Preparation & Dosage
Human clinical trials used inulin-rich H. tuberosus supplementation over 12 weeks for glycemic control, though exact standardization was not specified. Animal studies employed 5-10 g/kg diet for 4 weeks, but human-equivalent dosing has not been established. No standardized extract dosages have been detailed in published human trials. Consult a healthcare provider before starting any new supplement.
Synergy & Pairings
Probiotics, Chromium, Cinnamon extract, Alpha-lipoic acid, Digestive enzymes
Safety & Interactions
Jerusalem artichoke is generally recognized as safe (GRAS) at culinary doses, but its high inulin content (up to 20% fresh weight) commonly causes dose-dependent bloating, flatulence, and loose stools, particularly at intakes above 10 g/day in individuals unaccustomed to fermentable fibers.
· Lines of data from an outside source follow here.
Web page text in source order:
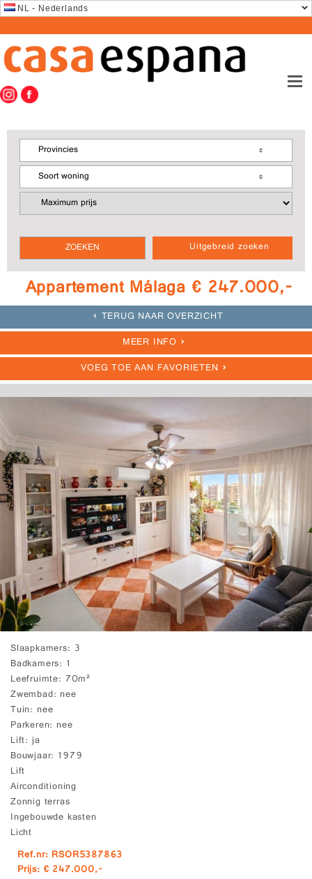
NL - Nederlands
Uitgebreid zoeken
Provincies
Soort woning
Appartement Málaga € 247.000,-
TERUG NAAR OVERZICHT
MEER INFO
VOEG TOE AAN FAVORIETEN
Slaapkamers 3
Badkamers 1
Leefruimte 70m²
Zwembad nee
Tuin nee
Parkeren nee
Lift ja
Bouwjaar 1979
Lift
Airconditioning
Zonnig terras
Ingebouwde kasten
Licht
Ref.nr: RSOR5387863
Prijs: € 247.000,-
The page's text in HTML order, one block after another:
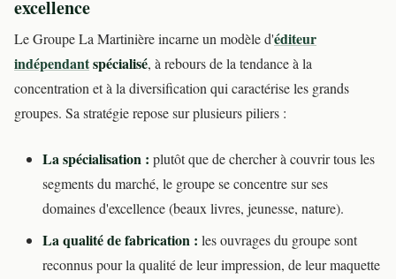
excellence
Le Groupe La Martinière incarne un modèle d'éditeur
indépendantspécialisé, à rebours de la tendance à la
concentration et à la diversification qui caractérise les grands
groupes. Sa stratégie repose sur plusieurs piliers :
La spécialisation : plutôt que de chercher à couvrir tous les
segments du marché, le groupe se concentre sur ses
domaines d'excellence (beaux livres, jeunesse, nature).
La qualité de fabrication : les ouvrages du groupe sont
reconnus pour la qualité de leur impression, de leur maquette
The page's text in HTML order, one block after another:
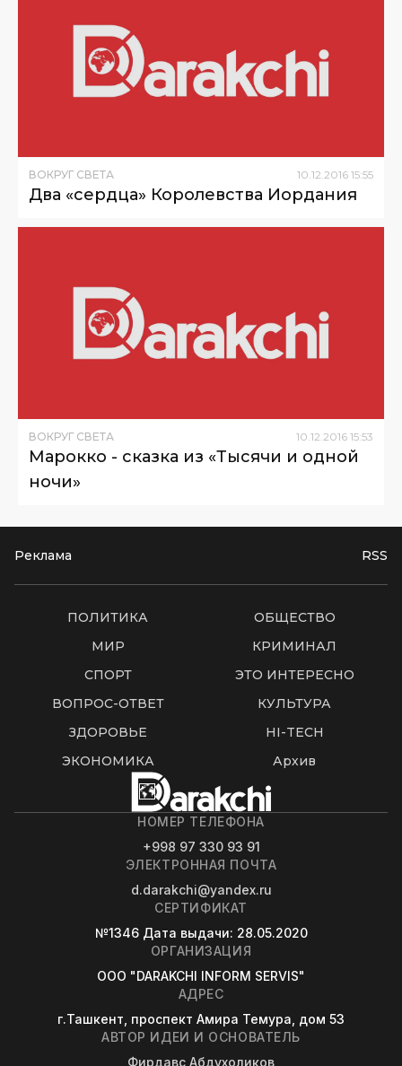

People with irritable bowel syndrome (IBS) or FODMAP sensitivity should exercise caution, as inulin is a high-FODMAP compound that can exacerbate symptoms. Jerusalem artichoke may potentiate the blood-glucose-lowering effects of metformin, insulin, or sulfonylureas, warranting monitoring in diabetic patients on medication. Insufficient safety data exist for use during pregnancy and lactation; avoidance or medical supervision is recommended during these periods.